:: GOAL OF THE EXERCISE ::
Please return the full listing exactly as written, with the images removed.

|---|

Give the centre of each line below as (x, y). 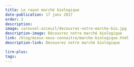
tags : (11, 56)
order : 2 (14, 19)
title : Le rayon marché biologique (42, 10)
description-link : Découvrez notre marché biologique (63, 43)
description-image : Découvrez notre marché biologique (64, 33)
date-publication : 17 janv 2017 (39, 15)
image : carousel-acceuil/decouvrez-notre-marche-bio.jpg (66, 29)
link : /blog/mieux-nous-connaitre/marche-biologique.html (67, 38)

|---|

:: WRITTEN REPLY ::
Give the centre of each line below as (x, y). 
tags : (11, 56)
order : 2 (14, 19)
title : Le rayon marché biologique (42, 10)
description-link : Découvrez notre marché biologique (63, 43)
description-image : Découvrez notre marché biologique (64, 33)
date-publication : 17 janv 2017 (39, 15)
image : carousel-acceuil/decouvrez-notre-marche-bio.jpg (66, 29)
link : /blog/mieux-nous-connaitre/marche-biologique.html (67, 38)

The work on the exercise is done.